Find every line containing "from" in the records below and report the tally as a bare number.

The input:
....

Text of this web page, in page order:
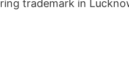
trademark in
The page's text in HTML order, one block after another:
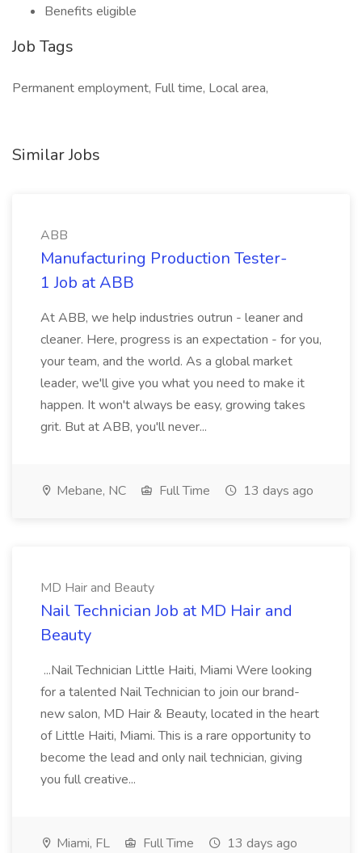
Benefits eligible
Job Tags
Permanent employment, Full time, Local area,
Similar Jobs
ABB
Manufacturing Production Tester-
1 Job at ABB
At ABB, we help industries outrun - leaner and
cleaner. Here, progress is an expectation - for you,
your team, and the world. As a global market
leader, we'll give you what you need to make it
happen. It won't always be easy, growing takes
grit. But at ABB, you'll never...
Mebane, NC Full Time 13 days ago
MD Hair and Beauty
Nail Technician Job at MD Hair and
Beauty
...Nail Technician Little Haiti, Miami Were looking
for a talented Nail Technician to join our brand-
new salon, MD Hair & Beauty, located in the heart
of Little Haiti, Miami. This is a rare opportunity to
become the lead and only nail technician, giving
you full creative...
Miami, FL Full Time 13 days ago
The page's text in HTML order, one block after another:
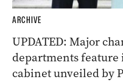
ARCHIVE
UPDATED: Major
departments feature
cabinet unveiled by
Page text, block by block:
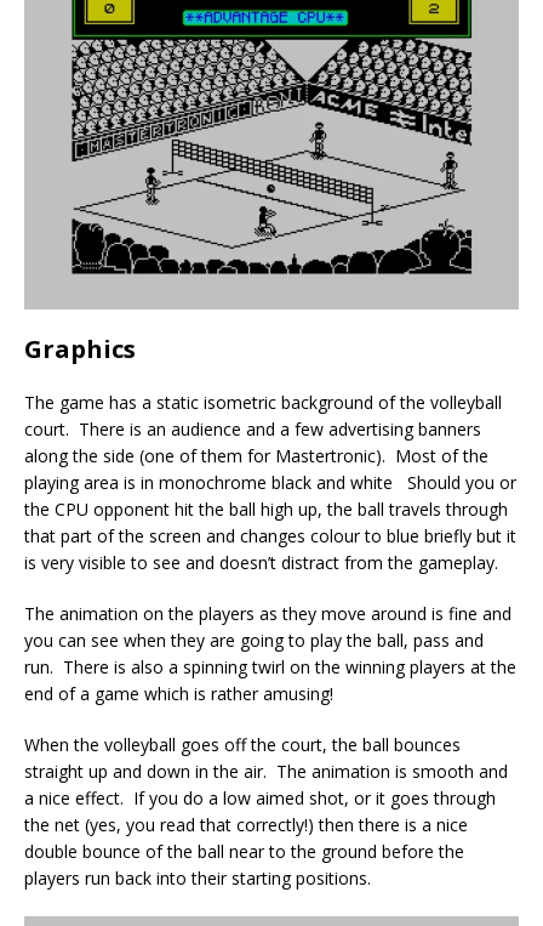
Graphics
The game has a static isometric background of the volleyball
court. There is an audience and a few advertising banners
along the side (one of them for Mastertronic). Most of the
playing area is in monochrome black and white Should you or
the CPU opponent hit the ball high up, the ball travels through
that part of the screen and changes colour to blue briefly but it
is very visible to see and doesn’t distract from the gameplay.
The animation on the players as they move around is fine and
you can see when they are going to play the ball, pass and
run. There is also a spinning twirl on the winning players at the
end of a game which is rather amusing!
When the volleyball goes off the court, the ball bounces
straight up and down in the air. The animation is smooth and
a nice effect. If you do a low aimed shot, or it goes through
the net (yes, you read that correctly!) then there is a nice
double bounce of the ball near to the ground before the
players run back into their starting positions.
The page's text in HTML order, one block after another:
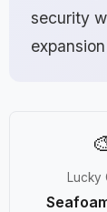
security
Lucky
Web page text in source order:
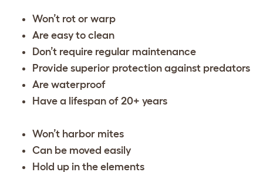
Won’t rot or warp
Are easy to clean
Don’t require regular maintenance
Provide superior protection against predators
Are waterproof
Have a lifespan of 20+ years
Won’t harbor mites
Can be moved easily
Hold up in the elements
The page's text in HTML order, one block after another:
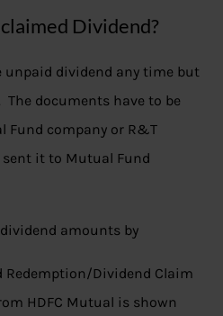
Dividend?
unpaid dividend any time but
The documents have to be
company or R&T
sent it to Mutual Fund
amounts by
Redemption/Dividend Claim
HDFC Mutual is shown
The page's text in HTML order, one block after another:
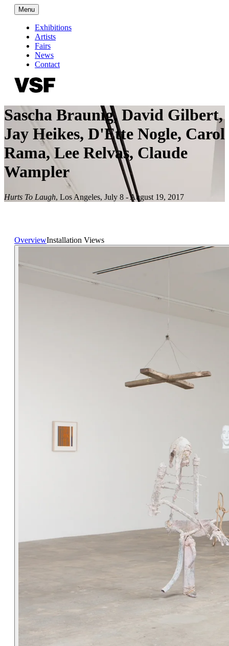
Menu
Exhibitions
Artists
Fairs
News
Contact
Sascha Braunig, David Gilbert,
Jay Heikes, D'Ette Nogle, Carol
Rama, Lee Relvas, Claude
Wampler
Hurts To Laugh, Los Angeles, July 8 - August 19, 2017
OverviewInstallation Views
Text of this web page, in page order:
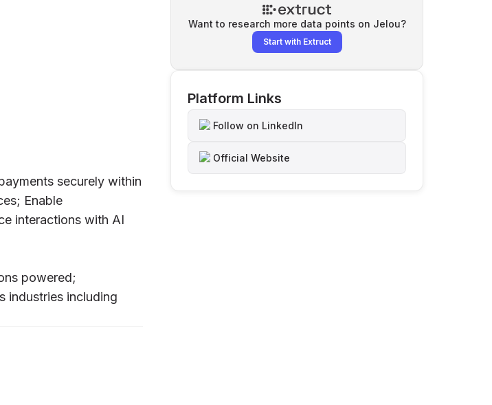
securely within
Enable
interactions with AI
powered;
industries including
Want to research more data points on Jelou?
Start with Extruct
Platform Links
Follow on LinkedIn
Official Website
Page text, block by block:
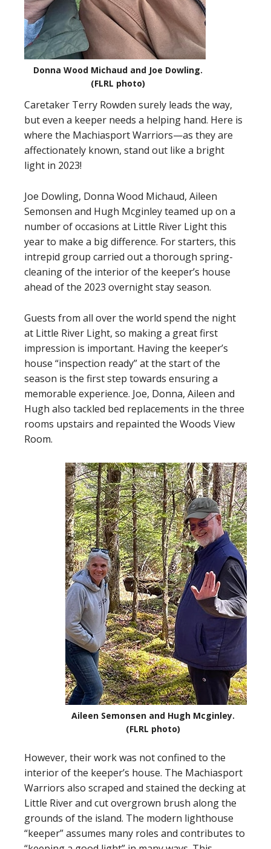
Donna Wood Michaud and Joe Dowling.
(FLRL photo)
Caretaker Terry Rowden surely leads the way,
but even a keeper needs a helping hand. Here is
where the Machiasport Warriors—as they are
affectionately known, stand out like a bright
light in 2023!
Joe Dowling, Donna Wood Michaud, Aileen
Semonsen and Hugh Mcginley teamed up on a
number of occasions at Little River Light this
year to make a big difference. For starters, this
intrepid group carried out a thorough spring-
cleaning of the interior of the keeper’s house
ahead of the 2023 overnight stay season.
Guests from all over the world spend the night
at Little River Light, so making a great first
impression is important. Having the keeper’s
house “inspection ready” at the start of the
season is the first step towards ensuring a
memorable experience. Joe, Donna, Aileen and
Hugh also tackled bed replacements in the three
rooms upstairs and repainted the Woods View
Room.
Aileen Semonsen and Hugh Mcginley.
(FLRL photo)
However, their work was not confined to the
interior of the keeper’s house. The Machiasport
Warriors also scraped and stained the decking at
Little River and cut overgrown brush along the
grounds of the island. The modern lighthouse
“keeper” assumes many roles and contributes to
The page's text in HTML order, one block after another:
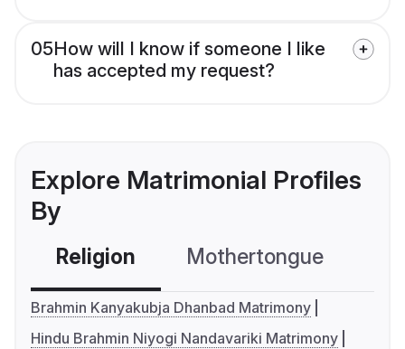
05How will I know if someone I like
has accepted my request?
Explore Matrimonial Profiles
By
Religion Mothertongue
Brahmin Kanyakubja Dhanbad Matrimony
Hindu Brahmin Niyogi Nandavariki Matrimony
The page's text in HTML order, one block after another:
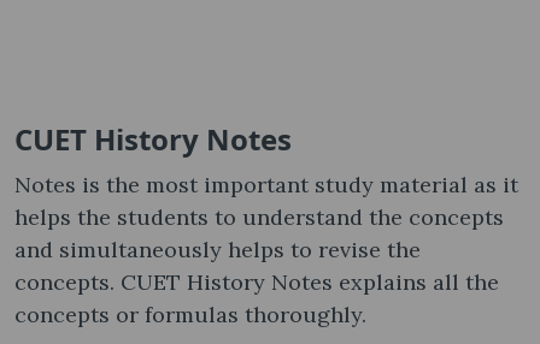
CUET History Notes
Notes is the most important study material as it
helps the students to understand the concepts
and simultaneously helps to revise the
concepts. CUET History Notes explains all the
concepts or formulas thoroughly.
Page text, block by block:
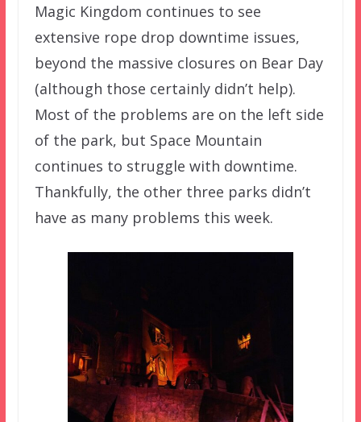
Magic Kingdom continues to see
extensive rope drop downtime issues,
beyond the massive closures on Bear Day
(although those certainly didn’t help).
Most of the problems are on the left side
of the park, but Space Mountain
continues to struggle with downtime.
Thankfully, the other three parks didn’t
have as many problems this week.
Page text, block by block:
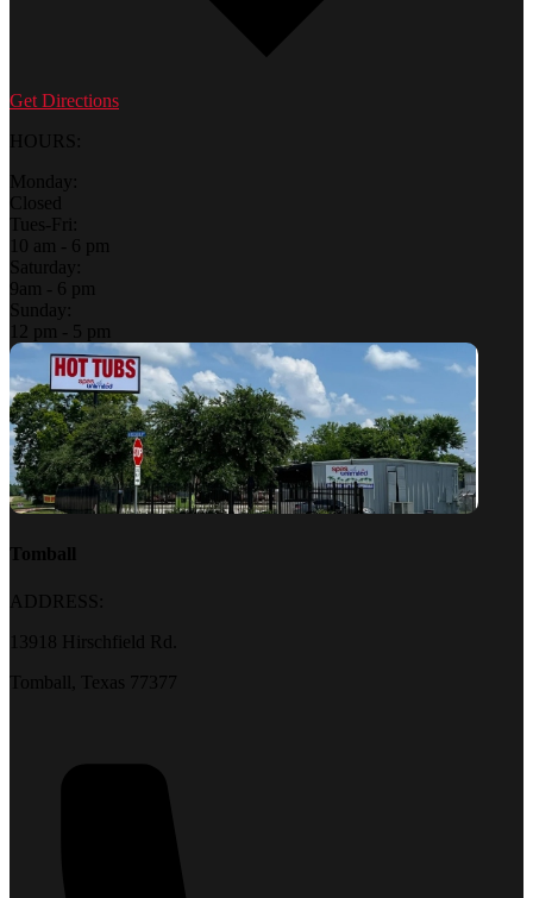
Get Directions
HOURS:
Monday:
Closed
Tues-Fri:
10 am - 6 pm
Saturday:
9am - 6 pm
Sunday:
12 pm - 5 pm
Tomball
ADDRESS:
13918 Hirschfield Rd.
Tomball, Texas 77377
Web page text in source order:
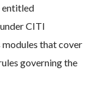
entitled
CITI
modules that cover
governing the
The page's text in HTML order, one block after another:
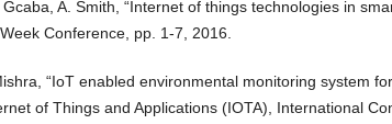
A. Smith, “Internet of things technologies in
Conference, pp. 1-7, 2016.
“IoT enabled environmental monitoring system
of Things and Applications (IOTA), International
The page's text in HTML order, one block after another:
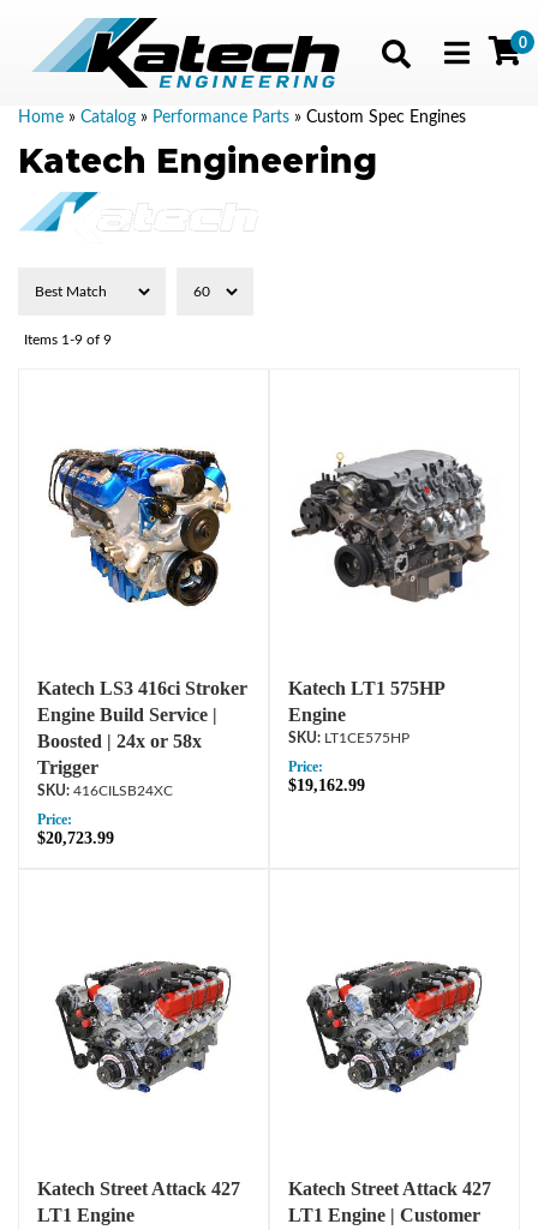
Toggle
0
Home » Catalog » Performance Parts » Custom Spec Engines
Katech Engineering
Items 1-9 of 9
Katech LS3 416ci Stroker
Engine Build Service |
Boosted | 24x or 58x
Trigger
416CILSB24XC
Price:
$20,723.99
Katech LT1 575HP
Engine
LT1CE575HP
Price:
$19,162.99
Katech Street Attack 427
LT1 Engine
Katech Street Attack 427
LT1 Engine | Customer
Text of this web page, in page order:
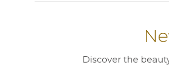
Discover the
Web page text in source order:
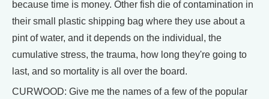
because time is money. Other fish die of contamination in
their small plastic shipping bag where they use about a
pint of water, and it depends on the individual, the
cumulative stress, the trauma, how long they're going to
last, and so mortality is all over the board.
CURWOOD: Give me the names of a few of the popular
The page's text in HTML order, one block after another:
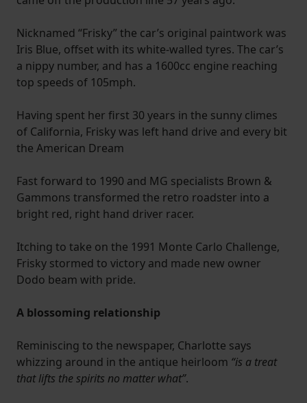
Nicknamed “Frisky” the car’s original paintwork was
Iris Blue, offset with its white-walled tyres. The car’s
a nippy number, and has a 1600cc engine reaching
top speeds of 105mph.
Having spent her first 30 years in the sunny climes
of California, Frisky was left hand drive and every bit
the American Dream
Fast forward to 1990 and MG specialists Brown &
Gammons transformed the retro roadster into a
bright red, right hand driver racer.
Itching to take on the 1991 Monte Carlo Challenge,
Frisky stormed to victory and made new owner
Dodo beam with pride.
A blossoming relationship
Reminiscing to the newspaper, Charlotte says
whizzing around in the antique heirloom “is a treat
that lifts the spirits no matter what”.
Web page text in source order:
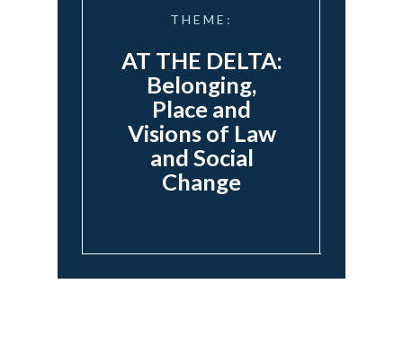
THEME:
AT THE DELTA:
Belonging,
Place and
Visions of Law
and Social
Change

....

Task response: 2